- **Your task**
Only one stretch of the data should be retyped: the lines from the line containing "dem ASCII-Zeichensatz überein, kann" through the line containing "URL customized promotion in SEO (259, 55)". Keep pictures out of it.

- **Given information**

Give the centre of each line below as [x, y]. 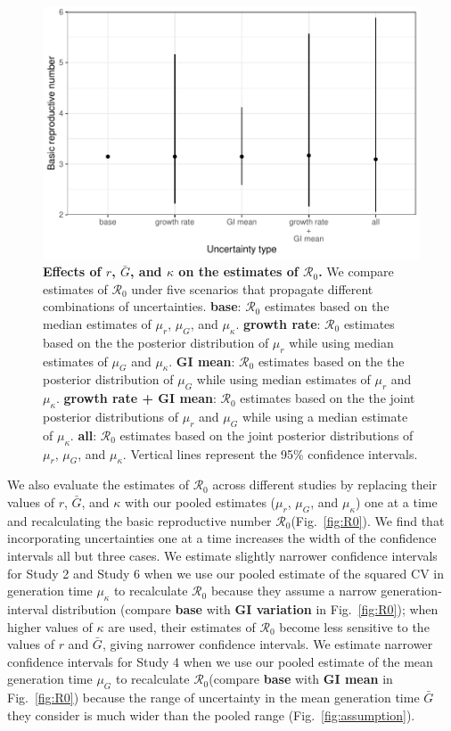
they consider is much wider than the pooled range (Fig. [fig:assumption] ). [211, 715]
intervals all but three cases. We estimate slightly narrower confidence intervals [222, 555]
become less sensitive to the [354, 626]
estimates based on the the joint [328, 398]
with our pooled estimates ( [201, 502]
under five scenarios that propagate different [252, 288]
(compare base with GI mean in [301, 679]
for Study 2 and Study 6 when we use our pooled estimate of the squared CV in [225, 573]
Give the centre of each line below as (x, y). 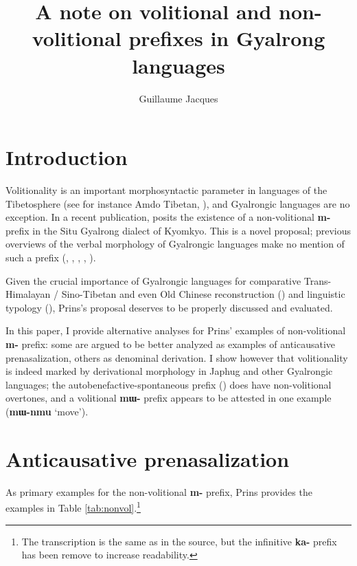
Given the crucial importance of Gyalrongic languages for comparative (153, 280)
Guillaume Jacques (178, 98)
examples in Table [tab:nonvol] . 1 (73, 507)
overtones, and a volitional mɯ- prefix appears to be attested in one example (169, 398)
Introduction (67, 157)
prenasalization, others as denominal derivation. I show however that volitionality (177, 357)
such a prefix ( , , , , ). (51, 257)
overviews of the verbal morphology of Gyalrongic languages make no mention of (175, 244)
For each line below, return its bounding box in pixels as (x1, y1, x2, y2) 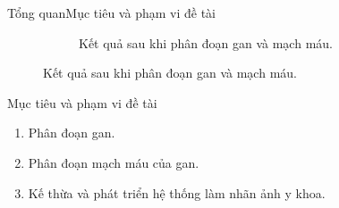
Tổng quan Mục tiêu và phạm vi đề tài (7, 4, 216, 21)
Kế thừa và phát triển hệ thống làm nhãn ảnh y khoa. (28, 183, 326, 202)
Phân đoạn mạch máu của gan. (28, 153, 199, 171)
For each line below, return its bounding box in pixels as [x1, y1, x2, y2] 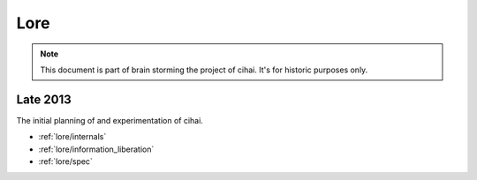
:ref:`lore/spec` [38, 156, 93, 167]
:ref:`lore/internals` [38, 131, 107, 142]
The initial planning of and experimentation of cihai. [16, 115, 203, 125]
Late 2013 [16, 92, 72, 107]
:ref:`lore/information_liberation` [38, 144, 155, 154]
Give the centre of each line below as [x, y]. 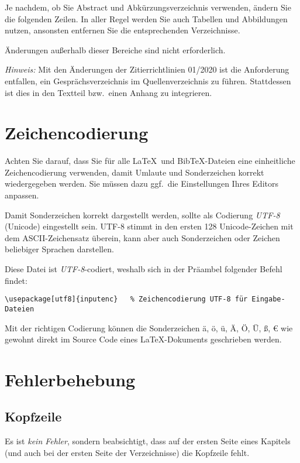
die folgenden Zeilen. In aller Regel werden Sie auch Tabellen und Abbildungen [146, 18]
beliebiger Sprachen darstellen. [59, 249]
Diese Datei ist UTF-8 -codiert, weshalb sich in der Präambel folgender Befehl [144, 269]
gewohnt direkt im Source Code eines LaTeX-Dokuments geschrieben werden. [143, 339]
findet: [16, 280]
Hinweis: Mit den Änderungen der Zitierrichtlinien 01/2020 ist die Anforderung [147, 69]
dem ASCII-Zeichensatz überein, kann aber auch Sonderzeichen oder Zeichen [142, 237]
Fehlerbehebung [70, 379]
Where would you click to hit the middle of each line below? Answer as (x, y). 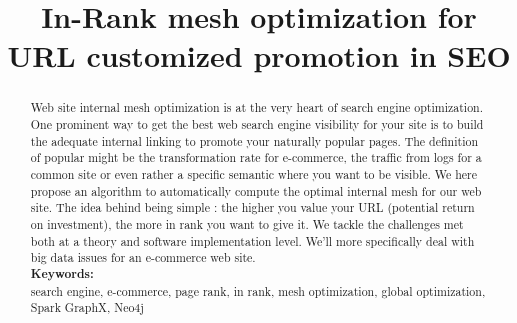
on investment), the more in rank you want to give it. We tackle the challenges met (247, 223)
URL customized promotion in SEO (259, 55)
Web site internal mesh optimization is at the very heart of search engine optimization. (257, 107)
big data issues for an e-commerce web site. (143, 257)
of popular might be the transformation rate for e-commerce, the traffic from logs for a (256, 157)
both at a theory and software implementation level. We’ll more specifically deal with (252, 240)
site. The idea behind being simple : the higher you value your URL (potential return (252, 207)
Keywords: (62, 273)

- **Written reply**
dem ASCII-Zeichensatz überein, kann aber auch Sonderzeichen oder Zeichen [142, 237]
Fehlerbehebung [70, 379]
Where would you click to hit the middle of each line below? Answer as (x, y). 
on investment), the more in rank you want to give it. We tackle the challenges met (247, 223)
URL customized promotion in SEO (259, 55)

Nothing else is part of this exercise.